ABOUT THIS EXERCISE:
Check every line below for the word "public" and show those that hold it.

SUPPLIED DATA:
>>

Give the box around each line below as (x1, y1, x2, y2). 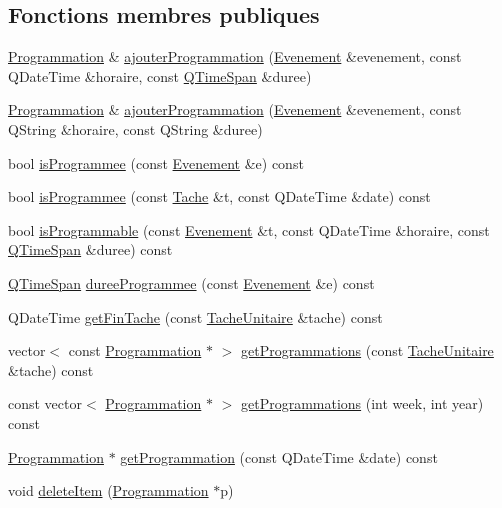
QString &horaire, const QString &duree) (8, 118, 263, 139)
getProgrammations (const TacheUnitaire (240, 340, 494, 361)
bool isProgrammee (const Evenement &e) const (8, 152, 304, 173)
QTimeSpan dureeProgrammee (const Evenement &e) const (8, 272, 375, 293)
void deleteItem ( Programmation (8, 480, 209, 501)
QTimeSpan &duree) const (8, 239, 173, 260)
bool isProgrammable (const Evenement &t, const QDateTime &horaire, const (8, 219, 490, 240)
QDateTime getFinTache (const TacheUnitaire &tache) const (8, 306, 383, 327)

<<
>>

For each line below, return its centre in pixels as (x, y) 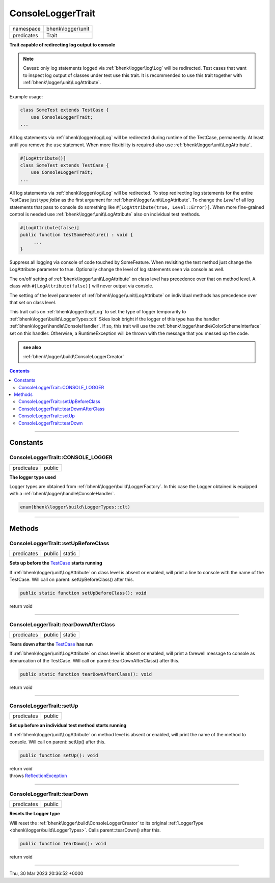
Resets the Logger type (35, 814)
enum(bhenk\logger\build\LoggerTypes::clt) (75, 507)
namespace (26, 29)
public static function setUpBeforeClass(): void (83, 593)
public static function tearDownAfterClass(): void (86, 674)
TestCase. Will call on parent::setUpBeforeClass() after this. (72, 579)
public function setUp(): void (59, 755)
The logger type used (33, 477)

<<
>>

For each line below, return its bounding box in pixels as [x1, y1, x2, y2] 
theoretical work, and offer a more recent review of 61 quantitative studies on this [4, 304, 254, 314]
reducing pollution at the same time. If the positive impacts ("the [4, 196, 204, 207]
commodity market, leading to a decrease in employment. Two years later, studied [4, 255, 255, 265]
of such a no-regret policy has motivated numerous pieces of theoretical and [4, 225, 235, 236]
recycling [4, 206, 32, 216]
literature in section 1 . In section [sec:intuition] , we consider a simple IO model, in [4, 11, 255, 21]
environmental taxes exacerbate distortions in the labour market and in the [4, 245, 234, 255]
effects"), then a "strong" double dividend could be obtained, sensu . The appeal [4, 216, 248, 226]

<<

EXERCISE RESPONSE:
public static function setUpBeforeClass(): void (83, 593)
public static function tearDownAfterClass(): void (86, 674)
public function setUp(): void (59, 755)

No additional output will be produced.